Thefacebook started as a directory for Harvard students, where Zuckerberg went to school. As it became more popular, it expanded to other schools, including around the world. By September 2006, it was open to anyone who was at least 13 years old and had an email address.
Groupon: Just a WordPress blog
Groupon is currently available in 15 counties, but it began as The Point on a much smaller scale.
The minimum viable product was a WordPress blog updated each day to feature new deals. People who wanted to see a deal would get an emailed coupon via Apple Mail.
In the MVP, everything was done manually, even emailing the coupon.
Spotify: An unresponsive landing page
When Spotify launched in 2006, the MVP was just a landing page on a desktop browser.
The MVP’s goal was to confirm the streaming service’s quality. Spotify started with limited beta testing. This let the company handle complaints, test quality, and test assumptions.
This information was crucial and paved the way for the company’s growth.
Stripe: One feature
Today, Stripe is known as a global payment processor, but it started with a much smaller minimum viable product.
It started with a simple website in 2010 and was known as /dev/payments. The main goal was to improve online payments only for developers. The original cloud MVP was only seven lines of code. It stood out from the crowd with its simplicity, connecting users to the site’s financial system.
They later expanded when they discovered they could solve online payments for all internet users.
Twitch: From one channel to 2 million
Twitch began in 2005 as Justin.tv. The original idea was a single channel featuring Justin Kan. He wore a camera 24/7 on his baseball cap and streamed his entire life.
Later, they expanded to many other chanel categories. When they saw that the video game category was taking off, they spun off Twitch.tv which focused primarily on video game streaming.

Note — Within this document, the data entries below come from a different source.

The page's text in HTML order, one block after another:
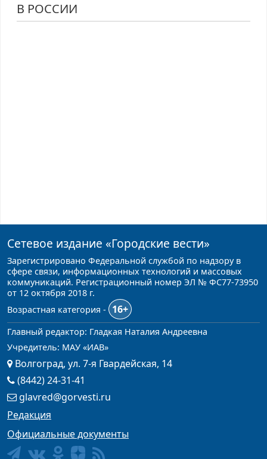
В РОССИИ
Сетевое издание «Городские вести»
Зарегистрировано Федеральной службой по надзору в
сфере связи, информационных технологий и массовых
коммуникаций. Регистрационный номер ЭЛ № ФС77-73950
от 12 октября 2018 г.
Возрастная категория -
16+
Главный редактор: Гладкая Наталия Андреевна
Учредитель: МАУ «ИАВ»
Волгоград, ул. 7-я Гвардейская, 14
(8442) 24-31-41
glavred@gorvesti.ru
Редакция
Официальные документы
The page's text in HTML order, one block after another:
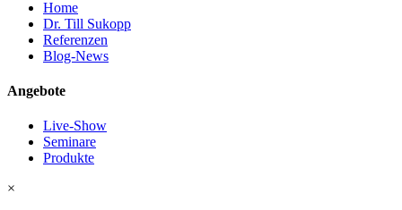
Home
Dr. Till Sukopp
Referenzen
Blog-News
Angebote
Live-Show
Seminare
Produkte
×
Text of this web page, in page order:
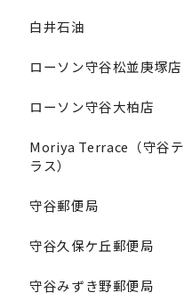
白井石油
ローソン守谷松並庚塚店
ローソン守谷大柏店
Moriya Terrace（守谷テ
ラス）
守谷郵便局
守谷久保ケ丘郵便局
守谷みずき野郵便局
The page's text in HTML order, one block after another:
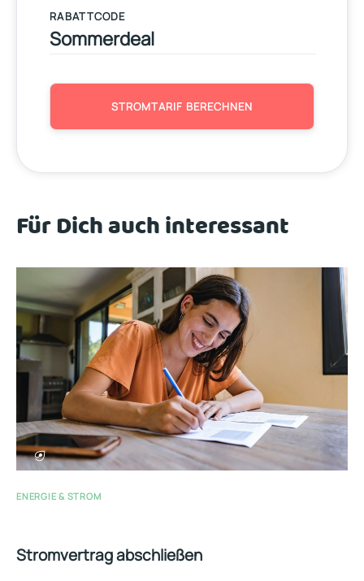
RABATTCODE
STROMTARIF BERECHNEN
Für Dich auch interessant
ENERGIE & STROM
Stromvertrag abschließen
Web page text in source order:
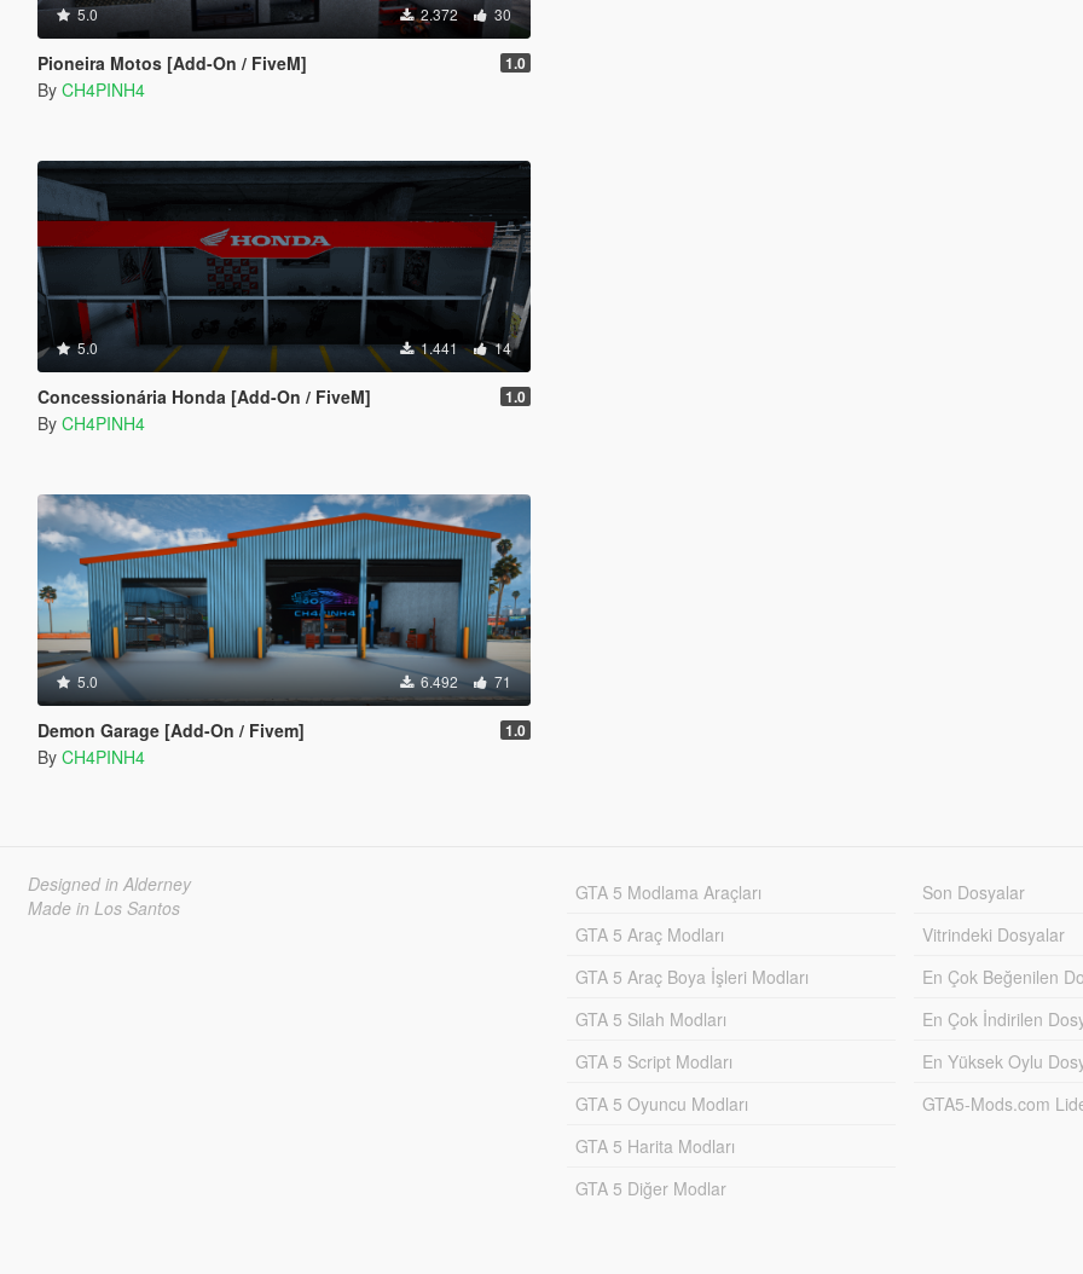
5.0 2.372 30
Pioneira Motos [Add-On / FiveM] 1.0
By CH4PINH4
5.0 1.441 14
Concessionária Honda [Add-On / FiveM] 1.0
By CH4PINH4
5.0 6.492 71
Demon Garage [Add-On / Fivem] 1.0
By CH4PINH4
Designed in Alderney
Made in Los Santos
GTA 5 Modlama Araçları
GTA 5 Araç Modları
GTA 5 Araç Boya İşleri Modları
GTA 5 Silah Modları
GTA 5 Script Modları
GTA 5 Oyuncu Modları
GTA 5 Harita Modları
GTA 5 Diğer Modlar
Son Dosyalar
Vitrindeki Dosyalar
En Çok Beğenilen
En Çok İndirilen
En Yüksek Oylu
GTA5-Mods.com

While the original idea of 24/7 streaming didn’t work, Justin.tv was valuable as it proved streaming had value.
Twitter: An internal messaging app
The idea for Twitter began in 2006 as an SMS service. It would let people communicate with a personalized, small group of others.
The minimum viable product was actually an internal tool for people within Odeo, where the founders worked. It let employees send and view messages.
In 2006 Odeo released “Twttr” which was open to the public. And in August of that year, an earthquake shook San Fransciso. The word spread through Twittr quickly, and this created the “aha!” moment for the users and founders that let to it’s parabolic growth.
Zappos: A landing page and no inventory
The founder of Zappos wanted to overcome the common frustrations with online shopping. The founder took photos of shoes he found at stores, and put them up on the MVP website.
He didn’t even create the website to make a profit at first. Instead, the goal of the MVP was to confirm that people would buy shoes online.
This simplicity and effectiveness helped Zappos get off to a strong start.
We hope these examples of minimum viable products help illustrate just how simple your MVPs can be. As well as how off the mark you could be while still finding success. If major companies started with such small MVPs, you also have the potential for success with yours.